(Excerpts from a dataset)
>>

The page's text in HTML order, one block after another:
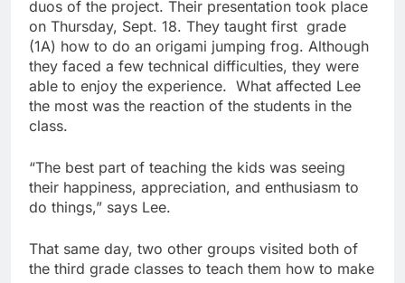
duos of the project. Their presentation took place
on Thursday, Sept. 18. They taught first grade
(1A) how to do an origami jumping frog. Although
they faced a few technical difficulties, they were
able to enjoy the experience. What affected Lee
the most was the reaction of the students in the
class.
“The best part of teaching the kids was seeing
their happiness, appreciation, and enthusiasm to
do things,” says Lee.
That same day, two other groups visited both of
the third grade classes to teach them how to make
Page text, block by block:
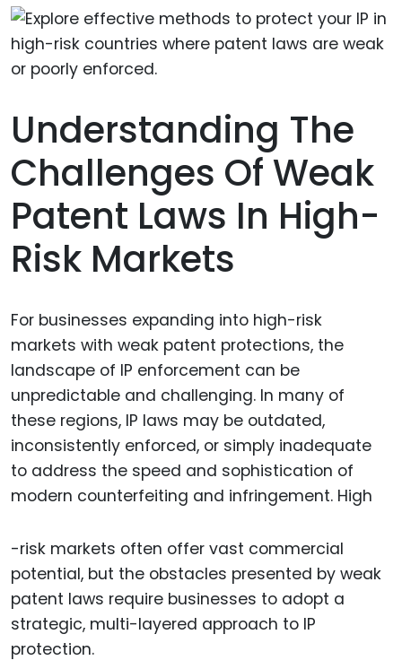
Understanding The
Challenges Of Weak
Patent Laws In High-
Risk Markets
For businesses expanding into high-risk
markets with weak patent protections, the
landscape of IP enforcement can be
unpredictable and challenging. In many of
these regions, IP laws may be outdated,
inconsistently enforced, or simply inadequate
to address the speed and sophistication of
modern counterfeiting and infringement. High
-risk markets often offer vast commercial
potential, but the obstacles presented by weak
patent laws require businesses to adopt a
strategic, multi-layered approach to IP
protection.
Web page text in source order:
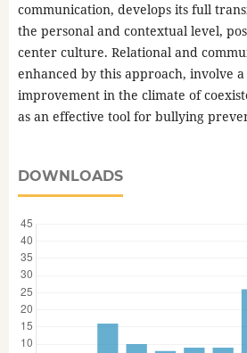
communication, develops its full
the personal and contextual level,
center culture. Relational and
enhanced by this approach, involve
improvement in the climate of
as an effective tool for bullying
DOWNLOADS
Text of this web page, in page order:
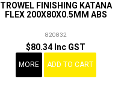
TROWEL FINISHING KATANA
FLEX 200X80X0.5MM ABS
820832
$80.34 Inc GST
MORE ADD TO CART
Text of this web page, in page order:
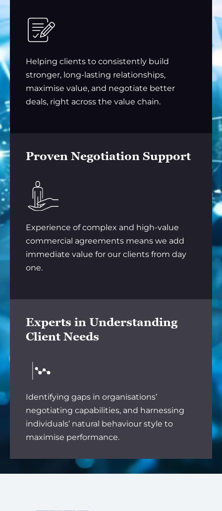
Helping clients to consistently build
stronger, long-lasting relationships,
maximise value, and negotiate better
deals, right across the value chain.
Proven Negotiation Support
Experience of complex and high-value
commercial agreements means we add
immediate value for our clients from day
one.
Experts in Understanding
Client Needs
Identifying gaps in organisations’
negotiating capabilities, and harnessing
individuals’ natural behaviour style to
maximise performance.
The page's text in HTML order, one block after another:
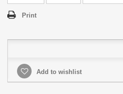
Print
Add to wishlist
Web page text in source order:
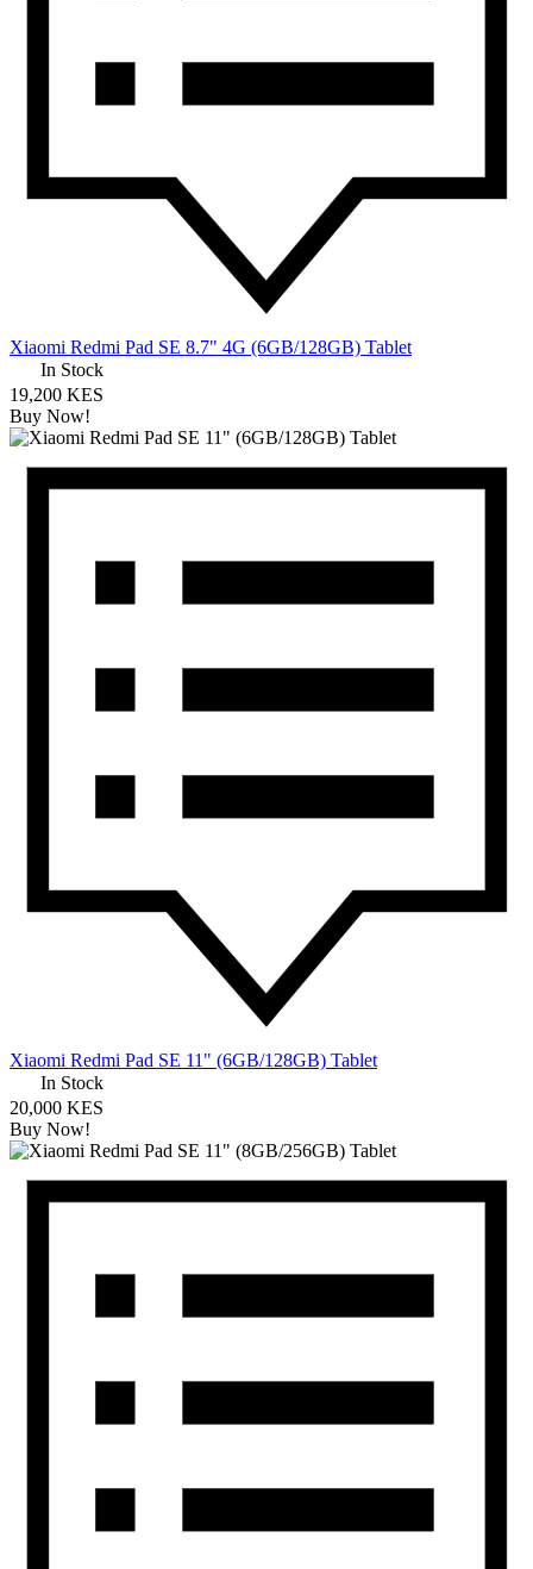
Xiaomi Redmi Pad SE 8.7" 4G (6GB/128GB) Tablet
In Stock
19,200 KES
Buy Now!
Xiaomi Redmi Pad SE 11" (6GB/128GB) Tablet
In Stock
20,000 KES
Buy Now!
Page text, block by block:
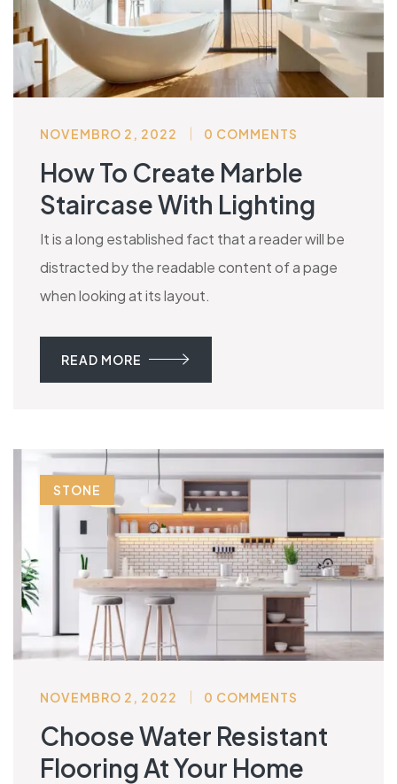
NOVEMBRO 2, 2022 0 COMMENTS
How To Create Marble
Staircase With Lighting
It is a long established fact that a reader will be
distracted by the readable content of a page
when looking at its layout.
READ MORE
STONE
NOVEMBRO 2, 2022 0 COMMENTS
Choose Water Resistant
Flooring At Your Home
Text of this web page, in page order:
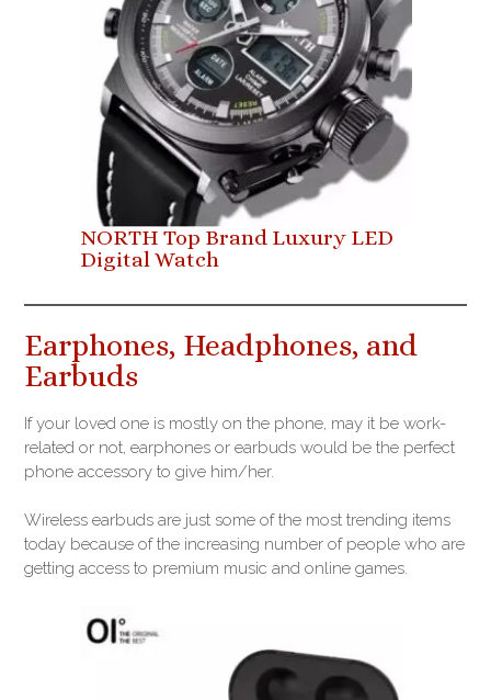
NORTH Top Brand Luxury LED
Digital Watch
Earphones, Headphones, and
Earbuds
If your loved one is mostly on the phone, may it be work-
related or not, earphones or earbuds would be the perfect
phone accessory to give him/her.
Wireless earbuds are just some of the most trending items
today because of the increasing number of people who are
getting access to premium music and online games.
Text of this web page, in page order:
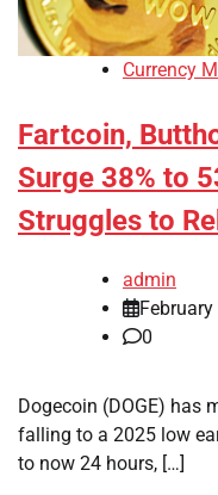
Currency
Fartcoin,
Surge 38% to
Struggles to
admin
0
Dogecoin (DOGE) has
falling to a 2025 low
to now 24 hours, […]
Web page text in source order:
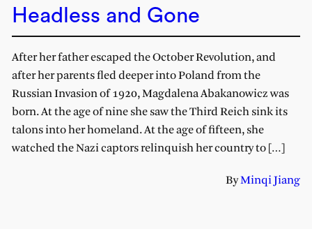
Headless and Gone
After her father escaped the October Revolution, and
after her parents fled deeper into Poland from the
Russian Invasion of 1920, Magdalena Abakanowicz was
born. At the age of nine she saw the Third Reich sink its
talons into her homeland. At the age of fifteen, she
watched the Nazi captors relinquish her country to […]
ByMinqi Jiang
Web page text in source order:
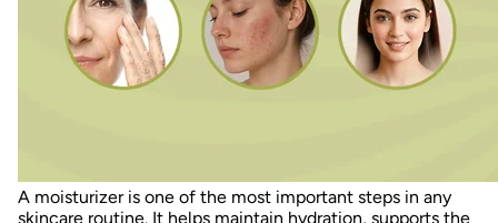
A moisturizer is one of the most important steps in any
skincare routine. It helps maintain hydration, supports the

<<

WORK TASK: For this exercise, output the records exactly but omit their pictures.

EXERCISE RESPONSE:
The page's text in HTML order, one block after another:
duos of the project. Their presentation took place
on Thursday, Sept. 18. They taught first grade
(1A) how to do an origami jumping frog. Although
they faced a few technical difficulties, they were
able to enjoy the experience. What affected Lee
the most was the reaction of the students in the
class.
“The best part of teaching the kids was seeing
their happiness, appreciation, and enthusiasm to
do things,” says Lee.
That same day, two other groups visited both of
the third grade classes to teach them how to make
Page text, block by block:
Understanding The
Challenges Of Weak
Patent Laws In High-
Risk Markets
For businesses expanding into high-risk
markets with weak patent protections, the
landscape of IP enforcement can be
unpredictable and challenging. In many of
these regions, IP laws may be outdated,
inconsistently enforced, or simply inadequate
to address the speed and sophistication of
modern counterfeiting and infringement. High
-risk markets often offer vast commercial
potential, but the obstacles presented by weak
patent laws require businesses to adopt a
strategic, multi-layered approach to IP
protection.
Web page text in source order:
communication, develops its full
the personal and contextual level,
center culture. Relational and
enhanced by this approach, involve
improvement in the climate of
as an effective tool for bullying
DOWNLOADS
Text of this web page, in page order:
TROWEL FINISHING KATANA
FLEX 200X80X0.5MM ABS
820832
$80.34 Inc GST
MORE ADD TO CART
Text of this web page, in page order:
Helping clients to consistently build
stronger, long-lasting relationships,
maximise value, and negotiate better
deals, right across the value chain.
Proven Negotiation Support
Experience of complex and high-value
commercial agreements means we add
immediate value for our clients from day
one.
Experts in Understanding
Client Needs
Identifying gaps in organisations’
negotiating capabilities, and harnessing
individuals’ natural behaviour style to
maximise performance.
The page's text in HTML order, one block after another:
Print
Add to wishlist
Web page text in source order:
Xiaomi Redmi Pad SE 8.7" 4G (6GB/128GB) Tablet
In Stock
19,200 KES
Buy Now!
Xiaomi Redmi Pad SE 11" (6GB/128GB) Tablet
In Stock
20,000 KES
Buy Now!
Page text, block by block:
NOVEMBRO 2, 2022 0 COMMENTS
How To Create Marble
Staircase With Lighting
It is a long established fact that a reader will be
distracted by the readable content of a page
when looking at its layout.
READ MORE
STONE
NOVEMBRO 2, 2022 0 COMMENTS
Choose Water Resistant
Flooring At Your Home
Text of this web page, in page order:
NORTH Top Brand Luxury LED
Digital Watch
Earphones, Headphones, and
Earbuds
If your loved one is mostly on the phone, may it be work-
related or not, earphones or earbuds would be the perfect
phone accessory to give him/her.
Wireless earbuds are just some of the most trending items
today because of the increasing number of people who are
getting access to premium music and online games.
Text of this web page, in page order:
Currency
Fartcoin,
Surge 38% to
Struggles to
admin
0
Dogecoin (DOGE) has
falling to a 2025 low
to now 24 hours, […]
Web page text in source order:
Headless and Gone
After her father escaped the October Revolution, and
after her parents fled deeper into Poland from the
Russian Invasion of 1920, Magdalena Abakanowicz was
born. At the age of nine she saw the Third Reich sink its
talons into her homeland. At the age of fifteen, she
watched the Nazi captors relinquish her country to […]
ByMinqi Jiang
Web page text in source order:
A moisturizer is one of the most important steps in any
skincare routine. It helps maintain hydration, supports the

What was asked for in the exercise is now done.